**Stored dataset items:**
--

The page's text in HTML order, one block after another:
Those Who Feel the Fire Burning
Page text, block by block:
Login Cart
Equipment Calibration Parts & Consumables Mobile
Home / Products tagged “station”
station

--

All of the data above needs to be written out again, exactly.

**Solution to this exercise:**
The page's text in HTML order, one block after another:
Those Who Feel the Fire Burning
Page text, block by block:
Login Cart
Equipment Calibration Parts & Consumables Mobile
Home / Products tagged “station”
station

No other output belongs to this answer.